Esta narración que hemos recuperado de la obra de teatro Escribe que soy palestino nos permite, a ustedes y a mí, tener una idea más precisa de la naturaleza y carácter de la llamada Cuestión Palestina; sin embargo, es preciso apuntar algunas cuestiones que puedan mostrar sus fuentes originarias, hacia finales del siglo XIX y principios del XX.

Una vez concluida la Primera Guerra Mundial, Gran Bretaña obtiene el Mandato sobre Palestina, Jordania e Irak; Por su parte, Francia, obtiene el Mandato sobre Siria y Líbano.
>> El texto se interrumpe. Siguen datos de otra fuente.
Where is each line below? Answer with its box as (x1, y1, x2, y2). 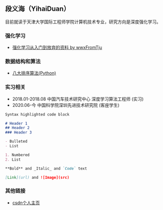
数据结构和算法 (5, 58, 41, 65)
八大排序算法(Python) (12, 70, 56, 76)
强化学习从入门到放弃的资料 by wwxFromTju (12, 44, 102, 50)
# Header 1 (5, 121, 28, 126)
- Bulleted (5, 139, 28, 144)
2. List (5, 157, 21, 162)
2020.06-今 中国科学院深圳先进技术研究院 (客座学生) (12, 102, 120, 108)
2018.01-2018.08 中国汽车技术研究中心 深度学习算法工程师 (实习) (12, 96, 144, 102)
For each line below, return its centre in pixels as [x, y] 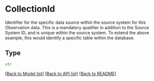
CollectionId [30, 9]
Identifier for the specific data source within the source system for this [76, 22]
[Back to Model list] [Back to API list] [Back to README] [61, 73]
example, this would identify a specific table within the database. [70, 38]
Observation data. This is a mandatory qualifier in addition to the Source [77, 27]
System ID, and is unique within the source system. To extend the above [77, 32]
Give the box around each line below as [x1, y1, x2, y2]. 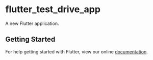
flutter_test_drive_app [5, 4, 101, 15]
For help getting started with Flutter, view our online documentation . [5, 48, 148, 54]
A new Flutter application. [5, 20, 59, 26]
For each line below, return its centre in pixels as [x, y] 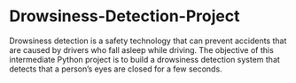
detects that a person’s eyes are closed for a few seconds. [116, 69]
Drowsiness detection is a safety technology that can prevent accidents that [148, 41]
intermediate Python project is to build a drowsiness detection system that [145, 59]
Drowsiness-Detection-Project [125, 16]
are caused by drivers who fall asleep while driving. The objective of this [142, 49]
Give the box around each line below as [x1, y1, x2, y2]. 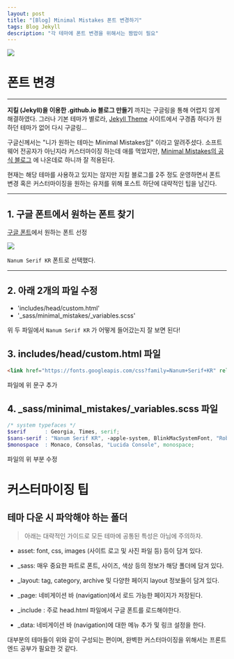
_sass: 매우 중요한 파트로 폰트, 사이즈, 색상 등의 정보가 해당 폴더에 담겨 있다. [17, 561, 224, 570]
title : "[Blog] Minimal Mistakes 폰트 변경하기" [7, 17, 143, 24]
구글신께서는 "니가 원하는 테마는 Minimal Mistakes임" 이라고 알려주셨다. [7, 138, 204, 147]
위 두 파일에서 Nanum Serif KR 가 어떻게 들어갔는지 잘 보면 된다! [7, 325, 181, 334]
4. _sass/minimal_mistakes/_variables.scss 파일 [7, 403, 218, 415]
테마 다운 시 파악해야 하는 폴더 [7, 512, 128, 524]
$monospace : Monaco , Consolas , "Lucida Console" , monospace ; [7, 441, 195, 448]
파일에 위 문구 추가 [7, 380, 58, 389]
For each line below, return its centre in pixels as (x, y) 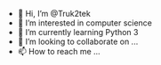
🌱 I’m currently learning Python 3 (78, 32)
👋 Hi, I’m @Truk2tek (54, 14)
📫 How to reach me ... (59, 51)
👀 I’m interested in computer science (85, 23)
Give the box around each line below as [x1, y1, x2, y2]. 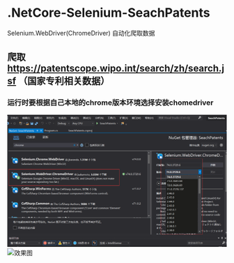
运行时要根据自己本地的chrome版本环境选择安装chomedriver [7, 98, 214, 107]
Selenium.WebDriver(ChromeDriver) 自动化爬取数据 [7, 29, 155, 37]
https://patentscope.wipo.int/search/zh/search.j [7, 63, 225, 75]
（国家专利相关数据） [18, 75, 110, 87]
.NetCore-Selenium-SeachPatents [7, 5, 210, 21]
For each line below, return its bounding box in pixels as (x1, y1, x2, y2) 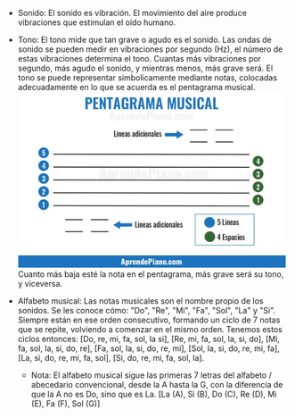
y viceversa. (17, 278, 63, 288)
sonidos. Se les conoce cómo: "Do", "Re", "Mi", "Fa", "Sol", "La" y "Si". (17, 305, 276, 315)
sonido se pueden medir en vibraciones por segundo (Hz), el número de (17, 44, 283, 54)
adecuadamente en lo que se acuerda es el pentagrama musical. (17, 82, 256, 92)
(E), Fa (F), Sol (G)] (30, 397, 101, 409)
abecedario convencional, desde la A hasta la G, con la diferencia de (30, 379, 283, 389)
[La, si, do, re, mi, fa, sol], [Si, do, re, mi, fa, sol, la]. (17, 352, 205, 363)
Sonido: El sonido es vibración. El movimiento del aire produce (17, 8, 248, 18)

Gran Bretaña se encargó de nombrar inmediatamente como Primer Gobernador de Palestina a Sir Herbet Samuel (Ahmad Sobeh, 1983), un reputado sionista que en representación del Imperio Británico tenía el encargo de impulsar las acciones necesarias para asegurar la instrumentación del colonialismo sionista en esa región.
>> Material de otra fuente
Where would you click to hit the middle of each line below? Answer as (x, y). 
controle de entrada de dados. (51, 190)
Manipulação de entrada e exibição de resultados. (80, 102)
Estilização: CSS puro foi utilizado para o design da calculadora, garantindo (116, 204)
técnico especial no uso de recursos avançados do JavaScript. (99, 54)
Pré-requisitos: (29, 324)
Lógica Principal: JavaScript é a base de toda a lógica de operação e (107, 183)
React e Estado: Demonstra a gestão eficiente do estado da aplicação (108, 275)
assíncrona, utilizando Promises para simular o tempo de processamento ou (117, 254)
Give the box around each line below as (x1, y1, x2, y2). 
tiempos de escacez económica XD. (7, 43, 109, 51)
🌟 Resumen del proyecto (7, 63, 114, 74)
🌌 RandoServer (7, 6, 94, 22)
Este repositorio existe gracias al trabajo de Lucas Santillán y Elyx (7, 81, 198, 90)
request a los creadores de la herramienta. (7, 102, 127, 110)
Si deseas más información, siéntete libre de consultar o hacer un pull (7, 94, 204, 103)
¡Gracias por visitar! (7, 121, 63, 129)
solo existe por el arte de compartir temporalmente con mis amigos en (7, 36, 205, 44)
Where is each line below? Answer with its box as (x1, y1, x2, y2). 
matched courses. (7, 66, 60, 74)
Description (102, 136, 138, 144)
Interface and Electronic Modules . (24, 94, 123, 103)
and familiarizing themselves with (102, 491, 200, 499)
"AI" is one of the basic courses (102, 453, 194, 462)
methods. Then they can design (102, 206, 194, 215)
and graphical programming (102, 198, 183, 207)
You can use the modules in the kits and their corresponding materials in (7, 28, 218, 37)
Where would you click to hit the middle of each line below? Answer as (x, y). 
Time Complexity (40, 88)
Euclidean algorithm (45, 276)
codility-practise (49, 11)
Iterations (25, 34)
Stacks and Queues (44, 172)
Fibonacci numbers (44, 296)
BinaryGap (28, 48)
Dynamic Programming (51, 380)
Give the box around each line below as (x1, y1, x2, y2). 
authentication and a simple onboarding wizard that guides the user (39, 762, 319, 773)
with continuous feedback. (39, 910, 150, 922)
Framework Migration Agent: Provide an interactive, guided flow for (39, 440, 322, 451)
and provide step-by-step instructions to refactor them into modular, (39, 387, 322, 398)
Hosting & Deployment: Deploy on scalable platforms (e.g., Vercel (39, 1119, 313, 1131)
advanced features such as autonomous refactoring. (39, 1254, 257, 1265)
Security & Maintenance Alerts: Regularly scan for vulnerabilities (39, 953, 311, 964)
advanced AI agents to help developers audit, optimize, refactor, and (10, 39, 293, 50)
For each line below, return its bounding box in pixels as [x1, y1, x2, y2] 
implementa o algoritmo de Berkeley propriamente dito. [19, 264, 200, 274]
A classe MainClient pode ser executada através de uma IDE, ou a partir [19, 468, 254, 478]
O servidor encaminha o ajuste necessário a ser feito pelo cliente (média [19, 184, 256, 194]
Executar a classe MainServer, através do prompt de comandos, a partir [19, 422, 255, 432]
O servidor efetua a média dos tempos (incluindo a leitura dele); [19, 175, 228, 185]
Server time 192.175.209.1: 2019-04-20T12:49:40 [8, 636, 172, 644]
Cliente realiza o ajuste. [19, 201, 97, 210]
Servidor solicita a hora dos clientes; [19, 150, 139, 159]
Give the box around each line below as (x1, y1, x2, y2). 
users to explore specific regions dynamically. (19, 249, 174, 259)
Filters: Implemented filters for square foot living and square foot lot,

Algunos años antes, el día 16 de mayo de 1915, mediante una epístola secreta de Sir Edward Grey a M. Chambón (conocida hoy como los Acuerdos de Sykes-Picot), se muestra lo siguiente:

“Tengo el honor de acusar recibo de la nota de S.E. del 9 del corriente, en la cual declara que el gobierno francés acepta los límites de un futuro Estado árabe o Confederación de Estados y de aquellas partes de Siria donde predominan intereses franceses, juntamente con ciertas condiciones aquí incluidas, tal como resultaran de las recientes discusiones de Londres y Petrogrado sobre la materia.

En respuesta, tengo el honor de informar a Su Excelencia, que la aceptación de la totalidad del proyecto tal como figura ahora, involucrará la abdicación de considerables intereses británicos, no obstante, como el gobierno de Su Majestad reconoce la ventaja que para la causa general de los aliados significa producir una situación política interna más favorable en Turquía, está dispuesto a aceptar el arreglo al que se ha llegado ahora, siempre y cuando se asegure la cooperación de los árabes y que los árabes cumplan las condiciones y obtengan los pueblos de Homs, Hama, Damasco y Alepo”.

Por otra parte, el día 2 de noviembre de 1917 a través de carta enviada por el Secretario de Estado de Relaciones Exteriores Británico, Arthur James Balfour, a Lord Rothschild, puede observarse que:

“Tengo sumo placer en comunicarle en nombre del Gobierno de Su Majestad, la siguiente declaración de simpatía con las aspiraciones judías sionistas, declaración que ha sido sometida a la consideración del gabinete y aprobada por el mismo:

«El Gobierno de Su Majestad contempla con simpatía el establecimiento en Palestina de un hogar nacional para el pueblo judío, y empleará sus mejores esfuerzos para facilitar el cumplimiento de este objetivo, quedando claramente entendido que no se hará nada que pueda perjudicar los derechos civiles y religiosos de las comunidades no-judías existentes en Palestina, o los derechos y estatus político de que gozan los judíos en cualquier otro país.»

Le agradeceré que lleve esta declaración a conocimiento de la Federación Sionista”.

La Cuestión Palestina halla en estos hechos históricos sus orígenes y sin atenderlos no tendrá solución.